Cancer, Hepatitis C Drugs Loom Large in Specialty Pipeline

Express Scripts Senior Clinical Consultant Aimee Tharaldson, PharmD, discusses specialty pharmacy treatment options for 2014 and beyond.

Advances in the treatment of hepatitis C and various types of cancer could have a dramatic impact on the specialty market as soon as this year, according to a top consultant at the pharmacy benefit manager Express Scripts.

Aimee Tharaldson, PharmD, an Express Scripts senior clinical consultant who analyzes the specialty pharmaceutical pipeline, said in an interview with Specialty Pharmacy Times that new hepatitis C drugs could significantly alter disease management for both patients and health care providers.

In addition to sofosbuvir (Sovaldi), Gilead’s $1000-per day oral medication, pipeline drugs from Abbvie and Enanta Pharmaceuticals, Merck, and Bristol-Meyers Squibb could dramatically reduce the prevalence of hepatitis C, albeit at a very high price.

“I think these will have a significant impact on the market,” Dr. Tharaldson said. “A lot of patients with hepatitis C have been waiting for interferon-free regimens. There is also a significant demand for genotype 1 hepatitis C treatments, because it represents 75% of all hepatitis C cases. But it’s going to be expensive, at the most like $100,000 [per year], so that will have a definite impact on the market.”

Treatments such as sofosbuvir and simeprevir (Olysio) by Janssen Therapeutics currently face little competition. However, Dr. Tharaldson said Abbvie and Enanta’s interferon-free fixed-dose combination regimen could be submitted for FDA approval in the second quarter of 2014, before hitting the market later in the year or early next year.

Pipeline drugs such as Merck’s MK-5172/MK-8742 and Bristol-Meyers Squibb’s daclatasvir and asunaprevir (DCV Dual Regimen), which was granted Breakthrough Therapy designation by the FDA, could increase competition once they hit the hepatitis C drug market. Merck’s regimen may be approved in late 2015 or early 2016. Bristol-Myers Squibb’s regimen is expected to be approved in December 2014 for genotype 1 b chronic hepatitis C, which is easier to treat and less common in the United States.

“As more of these treatments become available, beginning next year it could provide more opportunities for potential cost savings,” she said. “I think it’s going to increase the amount that is spent on patients with hepatitis C, so I think this will create financial challenges for those providing pharmacy benefit coverage for their employees.”

Dr. Tharaldson notes that there are also important new cancer drugs that could soon enter the market, with 30% of specialty drugs currently in the pipeline being developed to treat various forms of the disease.

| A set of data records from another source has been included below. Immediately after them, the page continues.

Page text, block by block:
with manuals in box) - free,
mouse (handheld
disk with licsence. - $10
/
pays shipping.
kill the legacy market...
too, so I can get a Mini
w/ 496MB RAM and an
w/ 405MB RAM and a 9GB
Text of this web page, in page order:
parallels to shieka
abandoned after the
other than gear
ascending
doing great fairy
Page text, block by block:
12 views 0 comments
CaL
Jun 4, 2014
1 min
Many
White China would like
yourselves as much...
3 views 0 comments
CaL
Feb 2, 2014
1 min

Ceritinib (LDK378), an ALK inhibitor by Novartis, demonstrated promising results for patients with ALK-positive non-small cell lung cancer during a recent single-arm phase I trial published in The New England Journal of Medicine.

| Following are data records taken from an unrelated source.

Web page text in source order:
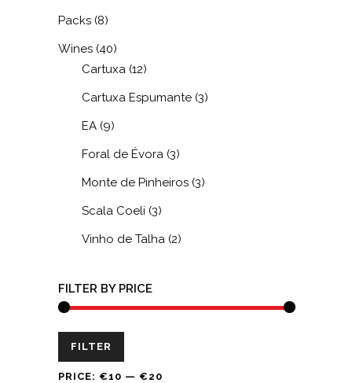
Packs (8)
Wines (40)
Cartuxa (12)
Cartuxa Espumante (3)
EA (9)
Foral de Évora (3)
Monte de Pinheiros (3)
Scala Coeli (3)
Vinho de Talha (2)
FILTER BY PRICE
Min
price
Max
price
FILTER
PRICE: €10 — €20

Gilead’s idelalisib, an oral inhibitor of PI3K delta for the treatment of refractory indolent non-Hodgkin’s lymphoma, was submitted to the FDA in January 2014, with approval expected in August, according to Dr. Tharaldson.

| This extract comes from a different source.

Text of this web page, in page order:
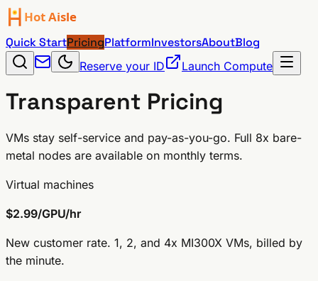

Dr. Tharaldson said other pipeline drugs to keep an eye on are Pfizer’s breast cancer therapy palbociclib, which recently completed phase II trials, and Bristol-Meyers Squibb’s lung cancer therapy nivolumab, which is also being developed for the treatment of advanced melanoma and carcinoma.

Dr. Tharaldson points to Merck’s breakthrough anti-PD-1 immunotherapy MK-3475, which shows promising results in multiple tumor types, as another potential blockbuster.

“We’re seeing a lot of development focused on cancer,” she said. “Within 10 years, half of all new cancer drugs will involve immunotherapy. It seems to be relatively safe and effective across a variety of cancer types.”

While significant breakthrough therapies for cancer and hepatitis C loom large on the horizon, there is no such movement on biosimilars, which have still not been approved for use in the United States. Dr. Tharaldson said a number of hurdles still must be overcome before these drugs hit the market and offer consumers cost relief.

“Biosimilars take a lot of money to develop and market,” she said. “Brand manufacturers are going to try to protect their patents for as long as possible. Right now, most manufacturers will file a [biologic license application] rather than go through the abbreviated 351(k) biosimilar pathway. So because there is not a defined path [for approval], I think it’s going to be at least 3 years.”